同胞社会の明日と介護保険2
「一世たちの想いと共に」−鄭貴美(チョン・ギミ)氏に聞く
「自主」編集部
●はじめに
民主女性会で活動する私たちの仲間、鄭貴美(チョン・ギミ)さんは、一方で大阪市の新たな取り組みである「大阪市高齢者総合相談情報センタ―」の相談員(鄭氏を含め同胞2名が抜てき)として活動されています。その職責のみならず、今日まで同胞と絶えず接点を築いてきた経験と深い愛情は、その言葉を通じて、私たちに同胞一世たち一人々の表情を想い起させてくれました。(聞き手:金昌範編集委員)
●制度との距離を縮めるために
金:まず、最近の状況をどう見ます?
鄭:介護保険制度導入を目前に、どこの自治体もうろたえて(厚生省に)陳情に行くという事態。(制度と基盤の)不備を端的に表している半面、(自治体・地域が)高齢者福祉を自分たちの問題と考え始めたという点では、日本政府の目論みとは逆に、いい面として把えられると思う。
金:一方で、そうした関心が同胞社会にも注がれているかというと、大きな温度差を感じるけど?
鄭:制度の中身を見ると、同胞だから特別に配慮されるとは(現状では)到底考えにくい。かといって、やはり高齢化社会を迎えている同胞にとっても避けられない問題やから、遅ればせながらも一世の福祉の分野に、二世・三世が名乗りをあげなあかんと思う。(一世同胞の)受け皿が全くない訳やからね。その想いをしっかり受け止めながら、一世たちの本来求めている施設や内容を少しでも実現していかないと。その意味で、私たちの役割はたくさんあると思う。
●具体的に創ること
金:施設という話やけど、現実的には日本人と共同の運営、そしてその中に一世たちの求めるものを含み込んでいくという形になると思うけど?
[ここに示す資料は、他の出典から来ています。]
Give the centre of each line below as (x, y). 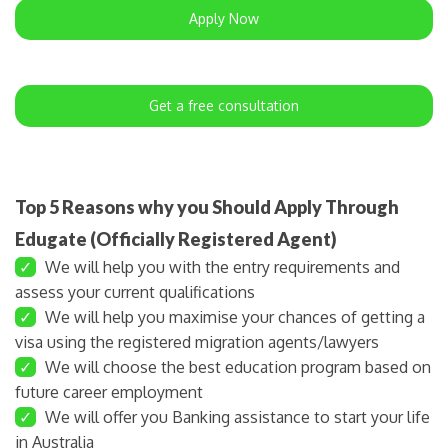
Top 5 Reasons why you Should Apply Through (207, 206)
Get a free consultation (224, 105)
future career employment (109, 391)
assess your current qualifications (135, 291)
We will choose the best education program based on (236, 366)
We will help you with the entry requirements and (220, 266)
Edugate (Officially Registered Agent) (176, 238)
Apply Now (224, 18)
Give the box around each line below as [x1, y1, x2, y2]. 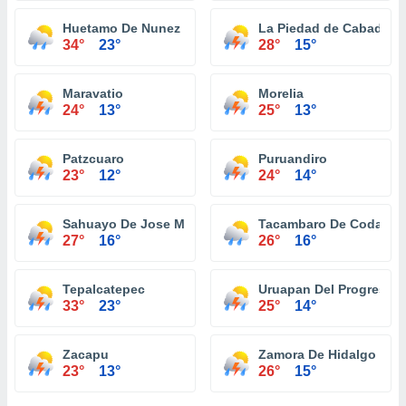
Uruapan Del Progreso [258, 282, 394, 296]
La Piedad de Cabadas [258, 21, 397, 35]
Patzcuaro [63, 151, 124, 166]
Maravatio [63, 86, 123, 101]
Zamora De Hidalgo [258, 347, 376, 362]
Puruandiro [258, 151, 327, 166]
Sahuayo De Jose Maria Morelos [63, 217, 261, 231]
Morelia [258, 86, 304, 101]
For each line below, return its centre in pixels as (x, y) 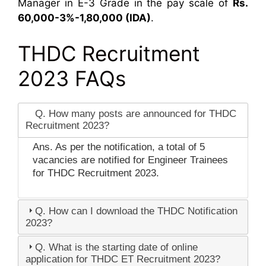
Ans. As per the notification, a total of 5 (118, 147)
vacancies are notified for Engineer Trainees (130, 160)
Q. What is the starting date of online (116, 247)
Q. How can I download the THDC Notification (136, 211)
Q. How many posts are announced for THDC (135, 114)
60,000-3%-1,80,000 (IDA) (84, 18)
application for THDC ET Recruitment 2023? (123, 259)
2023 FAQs (72, 78)
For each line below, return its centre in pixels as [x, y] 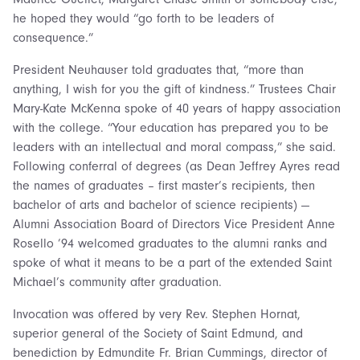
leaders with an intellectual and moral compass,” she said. [174, 147]
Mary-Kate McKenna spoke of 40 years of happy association [177, 108]
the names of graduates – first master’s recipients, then [164, 185]
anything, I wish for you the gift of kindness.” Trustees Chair [174, 89]
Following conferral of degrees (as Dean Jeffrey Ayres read [176, 166]
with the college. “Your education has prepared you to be [171, 127]
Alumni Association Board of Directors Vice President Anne [174, 224]
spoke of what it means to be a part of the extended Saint [172, 262]
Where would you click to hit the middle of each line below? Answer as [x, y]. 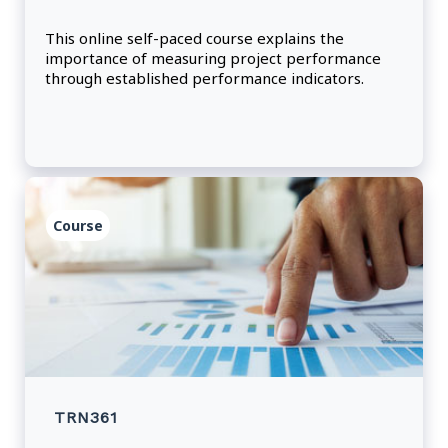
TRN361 [86, 418]
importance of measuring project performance [213, 58]
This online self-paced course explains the [194, 38]
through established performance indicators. [204, 78]
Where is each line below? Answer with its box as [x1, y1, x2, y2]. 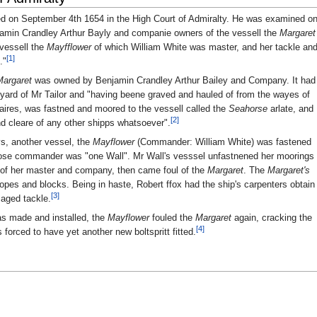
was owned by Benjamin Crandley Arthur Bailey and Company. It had [32, 75, 316, 86]
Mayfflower [47, 42, 91, 53]
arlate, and [267, 103, 313, 115]
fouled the [149, 212, 195, 223]
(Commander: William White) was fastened [134, 136, 311, 147]
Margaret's [267, 164, 310, 175]
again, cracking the [231, 212, 312, 223]
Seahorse [229, 103, 267, 115]
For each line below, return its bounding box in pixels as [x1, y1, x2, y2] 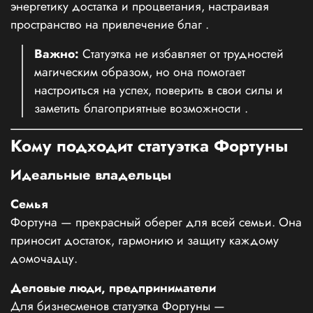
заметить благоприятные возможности [34, 99, 245, 118]
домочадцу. [10, 249, 78, 268]
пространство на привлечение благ [10, 15, 205, 34]
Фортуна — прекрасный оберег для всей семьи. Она [10, 212, 302, 231]
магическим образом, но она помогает [34, 63, 245, 82]
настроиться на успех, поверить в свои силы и [34, 81, 283, 100]
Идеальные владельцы [10, 164, 171, 185]
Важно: [34, 45, 79, 64]
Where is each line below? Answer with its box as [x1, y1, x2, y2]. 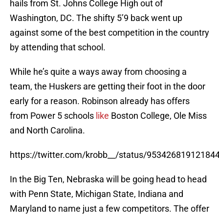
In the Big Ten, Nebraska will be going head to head [10, 174, 207, 185]
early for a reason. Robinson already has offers [10, 96, 190, 107]
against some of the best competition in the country [10, 27, 209, 38]
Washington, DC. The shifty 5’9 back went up [10, 13, 182, 23]
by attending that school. [10, 42, 106, 53]
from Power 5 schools [10, 110, 96, 121]
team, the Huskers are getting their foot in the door [10, 81, 205, 92]
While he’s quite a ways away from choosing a [10, 66, 187, 77]
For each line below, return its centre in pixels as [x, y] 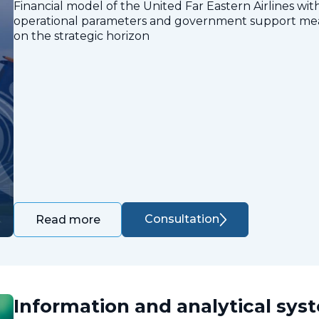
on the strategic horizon [82, 36]
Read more [68, 219]
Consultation [182, 219]
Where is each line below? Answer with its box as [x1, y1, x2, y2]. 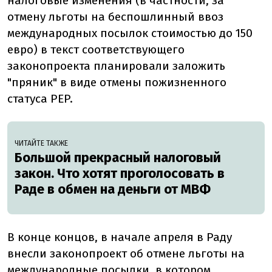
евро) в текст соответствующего [7, 42, 185, 57]
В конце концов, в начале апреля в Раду [7, 230, 232, 245]
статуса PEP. [7, 92, 73, 106]
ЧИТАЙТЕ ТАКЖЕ [15, 139, 68, 148]
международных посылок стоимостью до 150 [7, 26, 253, 41]
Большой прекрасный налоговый [15, 149, 221, 166]
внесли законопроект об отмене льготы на [7, 246, 245, 261]
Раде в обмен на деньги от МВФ [15, 181, 211, 198]
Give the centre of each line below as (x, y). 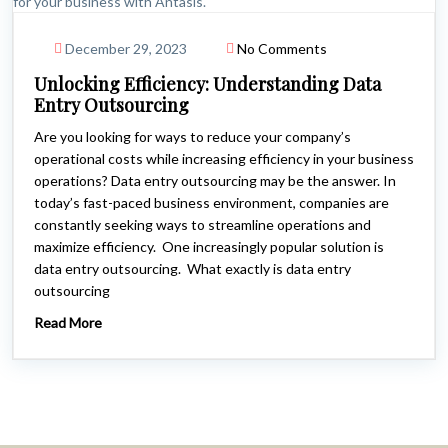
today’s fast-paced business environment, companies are (211, 202)
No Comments (282, 48)
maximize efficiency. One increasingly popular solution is (209, 246)
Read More (68, 322)
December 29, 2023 (126, 48)
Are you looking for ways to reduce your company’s (192, 136)
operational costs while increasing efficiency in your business (224, 158)
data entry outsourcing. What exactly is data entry (192, 268)
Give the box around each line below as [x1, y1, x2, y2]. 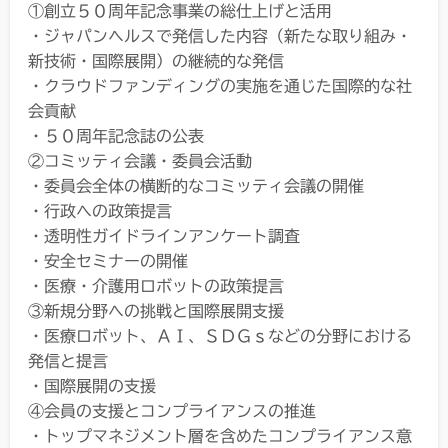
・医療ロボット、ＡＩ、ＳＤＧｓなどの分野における [28, 327, 412, 344]
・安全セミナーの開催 [28, 252, 188, 269]
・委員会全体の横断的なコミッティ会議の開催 [28, 177, 364, 194]
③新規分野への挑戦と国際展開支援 [28, 302, 284, 319]
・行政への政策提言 [28, 202, 172, 219]
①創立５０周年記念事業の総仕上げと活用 [28, 2, 332, 19]
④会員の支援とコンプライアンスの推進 [28, 402, 316, 419]
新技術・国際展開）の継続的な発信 [28, 52, 284, 69]
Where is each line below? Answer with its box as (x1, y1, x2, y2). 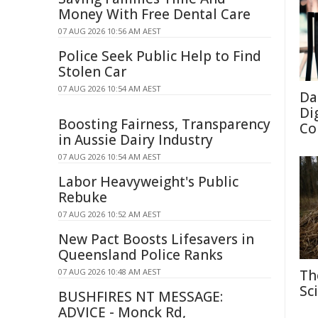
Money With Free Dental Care (58, 5, 251, 23)
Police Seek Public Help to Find (58, 47, 261, 65)
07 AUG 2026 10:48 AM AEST (58, 266, 161, 277)
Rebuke (58, 188, 107, 207)
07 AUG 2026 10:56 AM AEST (58, 26, 161, 36)
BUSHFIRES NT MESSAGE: (58, 287, 223, 306)
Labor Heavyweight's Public (58, 172, 238, 191)
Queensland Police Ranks (58, 246, 223, 264)
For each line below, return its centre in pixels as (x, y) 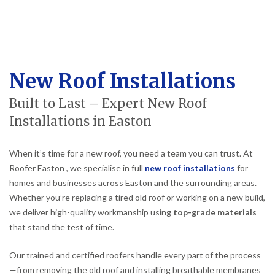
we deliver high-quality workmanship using (91, 212)
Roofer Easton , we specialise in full (77, 168)
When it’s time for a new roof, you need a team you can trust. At (131, 153)
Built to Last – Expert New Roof (108, 104)
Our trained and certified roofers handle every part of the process (135, 255)
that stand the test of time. (62, 227)
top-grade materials (215, 212)
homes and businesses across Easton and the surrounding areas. (133, 183)
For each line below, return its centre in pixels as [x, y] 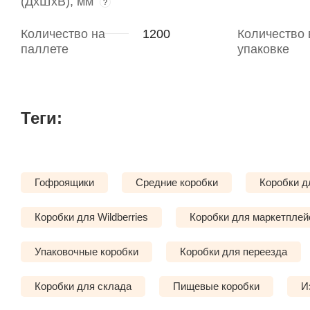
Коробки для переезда [234, 252]
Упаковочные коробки [86, 252]
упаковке [263, 49]
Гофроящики [64, 183]
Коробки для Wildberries [91, 217]
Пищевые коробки [216, 286]
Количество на [63, 34]
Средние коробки [177, 183]

鄭:勿論大きな施設となればそうなるけど、決してそこにとらわれずとも、同胞だけが集まる施設作りは可能やし、助成金も出る。同胞のためのデイ・サービスやグループ・ホームなど、たとえ小さくても可能なものからやれたらと思う。同胞のケースワーカーが、私たちが(韓青時代に)やったように戸別訪問をして、一世の実態と要求を把握しながら、一世の声を聞かないと分からんしね。…配食サービスも大切やと思う。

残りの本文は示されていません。